Showing papers by "Bidhan Chandra Bag published in 2014"

Resonant activation in a colored multiplicative thermal noise driven closed system

Abstract: In this paper, we have demonstrated that resonant activation (RA) is possible even in a thermodynamically closed system where the particle experiences a random force and a spatio-temporal frictional coefficient from the thermal bath. For this stochastic process, we have observed a hallmark of RA phenomena in terms of a turnover behavior of the barrier-crossing rate as a function of noise correlation time at a fixed noise variance. Variance can be fixed either by changing temperature or damping strength as a function of noise correlation time. Our another observation is that the barrier crossing rate passes through a maximum with increase in coupling strength of the multiplicative noise. If the damping strength is appreciably large, then the maximum may disappear. Finally, we compare simulation results with the analytical calculation. It shows that there is a good agreement between analytical and numerical results.

Fluctuating magnetic field induced resonant activation

Abstract: In this paper, we have studied the properties of a Brownian particle at stationary state in the presence of a fluctuating magnetic field. Time dependence of the field makes the system thermodynamically open. As a signature of that the steady state distribution function becomes function of damping strength, intensity of fluctuations and constant parts of the applied magnetic field. It also depends on the correlation time of the fluctuating magnetic field. Our another observation is that the random magnetic field can induce the resonant activation phenomenon. Here correlation time is increased under the fixed variance of the fluctuating field. But if the correlation time (τ) increases under the fixed field strength then the mean first passage time rapidly grows at low τ and it almost converges at other limit. This is sharp contrast to the usual colored noise driven open system case where the mean first passage time diverges exponentially. We have also observed that a giant enhancement of barrier crossing rate occurs particularly at large strength of constant parts of the applied magnetic field even for very weak fluctuating magnetic field. Finally, break down of the Arrhenius result and disappearance of the Kramers’ turn over phenomenon may occur in the presence of a fluctuating magnetic field.

Shannon entropic temperature and its lower and upper bounds for non-Markovian stochastic dynamics.

Abstract: In this article we have studied Shannon entropic nonequilibrium temperature (NET) extensively for a system which is coupled to a thermal bath that may be Markovian or non-Markovian in nature. Using the phase-space distribution function, i.e., the solution of the generalized Fokker Planck equation, we have calculated the entropy production, NET, and their bounds. Other thermodynamic properties like internal energy of the system, heat, and work, etc. are also measured to study their relations with NET. The present study reveals that the heat flux is proportional to the difference between the temperature of the thermal bath and the nonequilibrium temperature of the system. It also reveals that heat capacity at nonequilibrium state is independent of both NET and time. Furthermore, we have demonstrated the time variations of the above-mentioned and related quantities to differentiate between the equilibration processes for the coupling of the system with the Markovian and the non-Markovian thermal baths, respectively. It implies that in contrast to the Markovian case, a certain time is required to develop maximum interaction between the system and the non-Markovian thermal bath (NMTB). It also implies that longer relaxation time is needed for a NMTB compared to a Markovian one. Quasidynamical behavior of the NMTB introduces an oscillation in the variation of properties with time. Finally, we have demonstrated how the nonequilibrium state is affected by the memory time of the thermal bath.
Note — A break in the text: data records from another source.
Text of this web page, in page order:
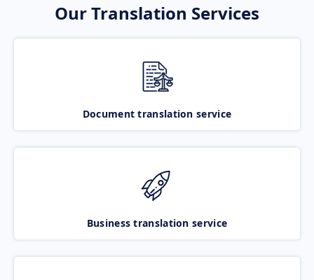
Our Translation Services
Document translation service
Business translation service
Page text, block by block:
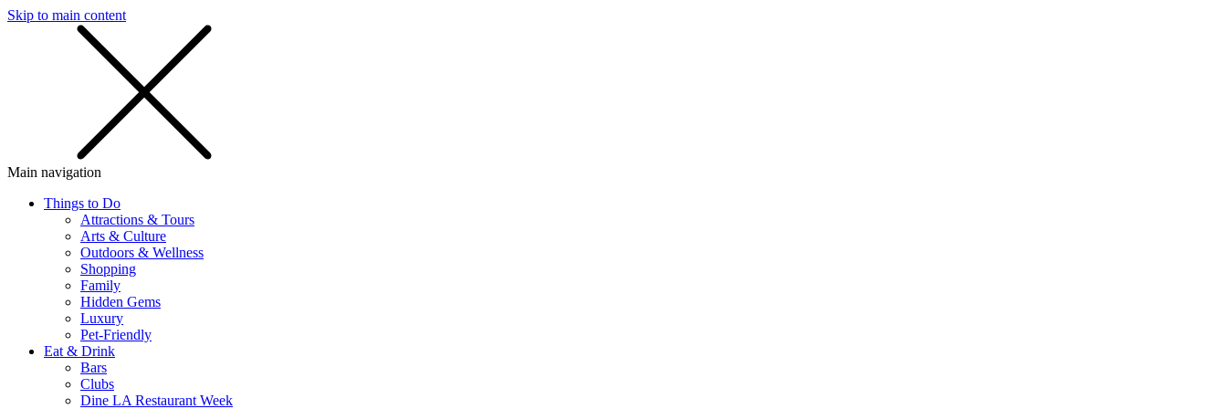
Skip to main content
Main navigation
Things to Do
Attractions & Tours
Arts & Culture
Outdoors & Wellness
Shopping
Family
Hidden Gems
Luxury
Pet-Friendly
Eat & Drink
Bars
Clubs
Dine LA Restaurant Week
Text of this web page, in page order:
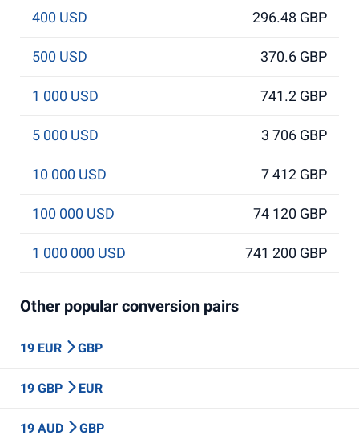
400 USD 296.48 GBP
500 USD 370.6 GBP
1 000 USD 741.2 GBP
5 000 USD 3 706 GBP
10 000 USD 7 412 GBP
100 000 USD 74 120 GBP
1 000 000 USD 741 200 GBP
Other popular conversion pairs
19 EUR GBP
19 GBP EUR
19 AUD GBP
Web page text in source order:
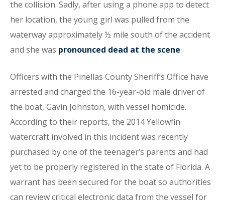
the collision. Sadly, after using a phone app to detect
her location, the young girl was pulled from the
waterway approximately ½ mile south of the accident
and she was pronounced dead at the scene.
Officers with the Pinellas County Sheriff’s Office have
arrested and charged the 16-year-old male driver of
the boat, Gavin Johnston, with vessel homicide.
According to their reports, the 2014 Yellowfin
watercraft involved in this incident was recently
purchased by one of the teenager’s parents and had
yet to be properly registered in the state of Florida. A
warrant has been secured for the boat so authorities
can review critical electronic data from the vessel for

Nonequilibrium entropic temperature and its lower bound for quantum stochastic processes.

Abstract: In this paper, we have studied the Shannon "entropic" nonequilibrium temperature (NET) of quantum Brownian systems. The Brownian particle is attached to either a bosonic or fermionic bath. Based on the Fokker-Planck description of the c-number quantum Langevin equation, we have calculated entropy production, NET, and their bounds. Entropy production (EP), the upper bound of entropy production (UBEP), and the deviation of the UBEP from EP monotonically decrease as functions of time to equilibrium value for both of the thermal baths. The deviation decreases with increase of temperature of the bosonic thermal bath, but it becomes larger as the temperature of the fermionic bath grows. We also observe that nonequilibrium temperature and its lower bound monotonically increase to equilibrium value with the progression of time. But their difference as a function of time shows an optimum behavior in most cases. Finally, we have observed that at long time, the entropic temperature (for a bosonic thermal bath) first increases nonlinearly as a function of thermodynamic temperature (TT) and, if the TT is appreciably large, then it grows linearly. But for the fermionic thermal bath, the entropic temperature decreases monotonically as a nonlinear function of thermodynamic temperature to zero value.